Музыка была везде, плотно заполняя улицу. Разноязыкий гомон толпы, слившийся в единый, затяжной гул, не мешал ей, гармонично вплетался в неё и создавал уже другую музыку — музыку Рождества, праздника, лёгкой радости жить. Приложив немало усилий, я выплеснулся из толпы, как из тесного сосуда, ощутив себя на минуту джинном, и немудрено: волшебство вокруг казалось бесконечным. Свернул в незаметный переулок и вдруг оказался в тишине.

Шум Очард-роуд доносился сюда лишь фоном. Я почувствовал сильный голод и нырнул в первый попавшийся ресторанчик, в небольшой подвал, где азиаты не известной мне национальности степенно разносили еду. Сел за свободный столик. Ко мне подошли сразу, я заказал что-то — кажется, суп-мисо или том-ям, не помню. Было вкусно, я по-русски запил суп тройным ирландским виски, не разбавляя, конечно, осмотрелся и сразу заметил эту женщину. Она сидела неподалёку, пила китайское пиво «Циндао» — я хорошо запомнил эту деталь, наверное, потому, что китайского пива никогда не пробовал. И вдруг решил: сейчас мне всё можно — кто знает, что будет дальше; пересел за её столик и заговорил; она не прогнала меня.

Её звали Анита, но когда я представился русским, вдруг призналась, что настоящее имя — Сурайя, она малайка. Я удивился: её лицо было не вполне азиатским, выдавали только широкие скулы. Несколько раз повторил её имя, ощутил мягкий вкус его, покатав между языком и нёбом чудесное сочетание букв. Сурайе было лет сорок; не стану вспоминать подробности — к чему?..

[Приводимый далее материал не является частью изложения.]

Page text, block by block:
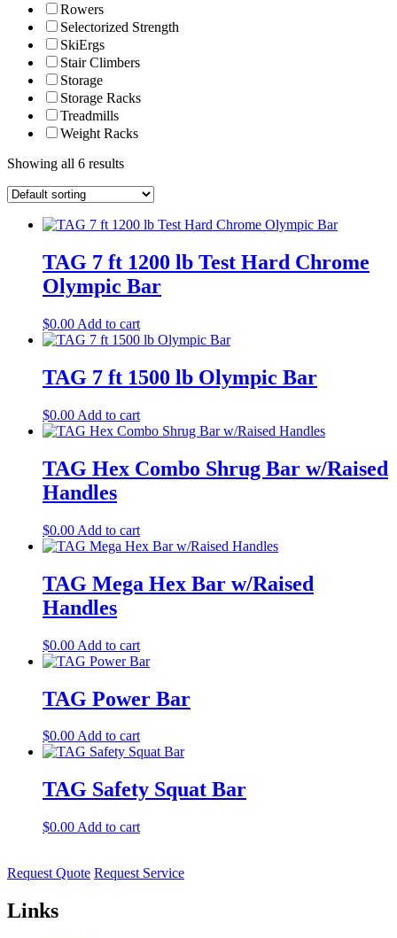
Rowers
Selectorized Strength
SkiErgs
Stair Climbers
Storage
Storage Racks
Treadmills
Weight Racks
Showing all 6 results
TAG 7 ft 1200 lb Test Hard Chrome
Olympic Bar
$0.00 Add to cart
TAG 7 ft 1500 lb Olympic Bar
$0.00 Add to cart
TAG Hex Combo Shrug Bar w/Raised
Handles
$0.00 Add to cart
TAG Mega Hex Bar w/Raised
Handles
$0.00 Add to cart
TAG Power Bar
$0.00Add to cart
TAG Safety Squat Bar
$0.00 Add to cart
Request Quote Request Service
Links
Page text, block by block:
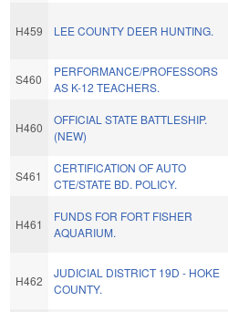
H459 LEE COUNTY DEER HUNTING.
S460
PERFORMANCE/PROFESSORS
AS K-12 TEACHERS.
H460
OFFICIAL STATE BATTLESHIP.
(NEW)
S461
CERTIFICATION OF AUTO
CTE/STATE BD. POLICY.
H461
FUNDS FOR FORT FISHER
AQUARIUM.
H462
JUDICIAL DISTRICT 19D - HOKE
COUNTY.
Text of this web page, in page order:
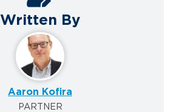
Written By
Aaron Kofira
PARTNER

Мы гуляли по городу всю рождественскую ночь, и было бы удивительно, если бы проснулись поздним вечером ещё где-нибудь, кроме моего номера в «Раффлз». Она была мила, спокойна и очень одинока, мы на удивление быстро научились перебрасываться взглядами, понимая друг друга без слов. Я до сих пор помню чудесные прогулки по непредсказуемому городу: людские муравейники Чайна-тауна, необычайные запахи и завёрнутую в кольца музыку Индиан-тауна, совершенно особое пространство мегаполиса, полное англизированных азиатов, их речь с мягким «л» и очень протяжными гласными. И надо всем этим царила Сурайя, а жизнь впереди раздваивалась; я двигался к развилке и боялся этого, не разрешая себе думать о горизонте, за которым неизвестность. Чуть раньше я был бы только счастлив, но уже не тогда, успев внушить себе, что моё время ушло. И я сказал Сурайе, что должен уезжать, а она рыдала, уткнувшись в подушку. Вытерла слёзы и произнесла по-китайски, а потом по-английски древнюю мудрость: «Когда ищешь огонь, находишь его вместе с дымом. Когда зачерпываешь воду из колодца, уносишь с собой луну». А мне сразу вспомнилось другое: «Десять лет я не мог найти дорогу назад, а теперь позабыл, откуда пришёл». Сурайя больше не плакала, но мы перестали понимать взгляды друг друга, мы бросали их впустую, а говорить не хотелось. Она не проводила меня в аэропорт, а на мою просьбу позвонить — промолчала и не взяла мой номер.

Не осуждайте меня. Это моя жизнь и моя смерть. Я знаю достоверно, что принесёт мне наступающий день. Сейчас зима. Мне ничего не нужно.